■ YOUR INSTRUCTIONS: Could you give the data below again, exactly and completely?

(Data extracted from a collection)
Segment Open
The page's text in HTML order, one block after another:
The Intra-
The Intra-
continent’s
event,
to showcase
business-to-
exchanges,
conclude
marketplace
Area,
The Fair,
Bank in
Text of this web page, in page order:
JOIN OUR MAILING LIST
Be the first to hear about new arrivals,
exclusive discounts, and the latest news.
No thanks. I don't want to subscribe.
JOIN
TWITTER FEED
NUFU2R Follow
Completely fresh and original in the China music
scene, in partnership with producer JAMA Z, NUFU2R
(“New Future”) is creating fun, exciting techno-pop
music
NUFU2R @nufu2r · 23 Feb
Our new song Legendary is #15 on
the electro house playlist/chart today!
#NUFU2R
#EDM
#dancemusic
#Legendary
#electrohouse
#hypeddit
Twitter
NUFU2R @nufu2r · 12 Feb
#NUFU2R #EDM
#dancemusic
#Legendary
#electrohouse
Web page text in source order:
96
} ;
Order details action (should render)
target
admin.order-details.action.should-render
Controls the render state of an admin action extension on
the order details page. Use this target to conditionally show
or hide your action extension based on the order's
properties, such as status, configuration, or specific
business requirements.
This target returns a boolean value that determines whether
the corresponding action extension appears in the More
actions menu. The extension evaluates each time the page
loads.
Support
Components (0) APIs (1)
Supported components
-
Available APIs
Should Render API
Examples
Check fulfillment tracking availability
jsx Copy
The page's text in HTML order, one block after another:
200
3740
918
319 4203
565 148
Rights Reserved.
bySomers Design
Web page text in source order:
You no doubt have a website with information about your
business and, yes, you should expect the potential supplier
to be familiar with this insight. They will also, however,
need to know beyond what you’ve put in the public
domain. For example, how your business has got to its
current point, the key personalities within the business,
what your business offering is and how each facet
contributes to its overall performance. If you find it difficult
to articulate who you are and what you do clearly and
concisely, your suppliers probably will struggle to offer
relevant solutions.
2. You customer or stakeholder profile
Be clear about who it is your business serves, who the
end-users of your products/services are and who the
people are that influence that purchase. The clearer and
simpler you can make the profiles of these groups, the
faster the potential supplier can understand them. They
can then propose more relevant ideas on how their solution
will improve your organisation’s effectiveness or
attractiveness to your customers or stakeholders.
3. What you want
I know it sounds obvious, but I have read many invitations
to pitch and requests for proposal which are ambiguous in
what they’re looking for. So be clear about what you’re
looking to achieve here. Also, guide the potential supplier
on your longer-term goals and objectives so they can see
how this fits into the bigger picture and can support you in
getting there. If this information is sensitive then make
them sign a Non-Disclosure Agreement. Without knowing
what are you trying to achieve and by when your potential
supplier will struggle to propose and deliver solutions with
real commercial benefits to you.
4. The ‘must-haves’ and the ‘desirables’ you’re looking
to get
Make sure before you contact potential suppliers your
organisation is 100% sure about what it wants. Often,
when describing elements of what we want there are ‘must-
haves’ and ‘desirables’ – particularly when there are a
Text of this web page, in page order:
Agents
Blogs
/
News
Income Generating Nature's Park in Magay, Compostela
Segment Closed
■ ANSWER SECTION:
The page's text in HTML order, one block after another:
The Intra-
The Intra-
continent’s
event,
to showcase
business-to-
exchanges,
conclude
marketplace
Area,
The Fair,
Bank in
Text of this web page, in page order:
JOIN OUR MAILING LIST
Be the first to hear about new arrivals,
exclusive discounts, and the latest news.
No thanks. I don't want to subscribe.
JOIN
TWITTER FEED
NUFU2R Follow
Completely fresh and original in the China music
scene, in partnership with producer JAMA Z, NUFU2R
(“New Future”) is creating fun, exciting techno-pop
music
NUFU2R @nufu2r · 23 Feb
Our new song Legendary is #15 on
the electro house playlist/chart today!
#NUFU2R
#EDM
#dancemusic
#Legendary
#electrohouse
#hypeddit
Twitter
NUFU2R @nufu2r · 12 Feb
#NUFU2R #EDM
#dancemusic
#Legendary
#electrohouse
Web page text in source order:
96
} ;
Order details action (should render)
target
admin.order-details.action.should-render
Controls the render state of an admin action extension on
the order details page. Use this target to conditionally show
or hide your action extension based on the order's
properties, such as status, configuration, or specific
business requirements.
This target returns a boolean value that determines whether
the corresponding action extension appears in the More
actions menu. The extension evaluates each time the page
loads.
Support
Components (0) APIs (1)
Supported components
-
Available APIs
Should Render API
Examples
Check fulfillment tracking availability
jsx Copy
The page's text in HTML order, one block after another:
200
3740
918
319 4203
565 148
Rights Reserved.
bySomers Design
Web page text in source order:
You no doubt have a website with information about your
business and, yes, you should expect the potential supplier
to be familiar with this insight. They will also, however,
need to know beyond what you’ve put in the public
domain. For example, how your business has got to its
current point, the key personalities within the business,
what your business offering is and how each facet
contributes to its overall performance. If you find it difficult
to articulate who you are and what you do clearly and
concisely, your suppliers probably will struggle to offer
relevant solutions.
2. You customer or stakeholder profile
Be clear about who it is your business serves, who the
end-users of your products/services are and who the
people are that influence that purchase. The clearer and
simpler you can make the profiles of these groups, the
faster the potential supplier can understand them. They
can then propose more relevant ideas on how their solution
will improve your organisation’s effectiveness or
attractiveness to your customers or stakeholders.
3. What you want
I know it sounds obvious, but I have read many invitations
to pitch and requests for proposal which are ambiguous in
what they’re looking for. So be clear about what you’re
looking to achieve here. Also, guide the potential supplier
on your longer-term goals and objectives so they can see
how this fits into the bigger picture and can support you in
getting there. If this information is sensitive then make
them sign a Non-Disclosure Agreement. Without knowing
what are you trying to achieve and by when your potential
supplier will struggle to propose and deliver solutions with
real commercial benefits to you.
4. The ‘must-haves’ and the ‘desirables’ you’re looking
to get
Make sure before you contact potential suppliers your
organisation is 100% sure about what it wants. Often,
when describing elements of what we want there are ‘must-
haves’ and ‘desirables’ – particularly when there are a
Text of this web page, in page order:
Agents
Blogs
/
News
Income Generating Nature's Park in Magay, Compostela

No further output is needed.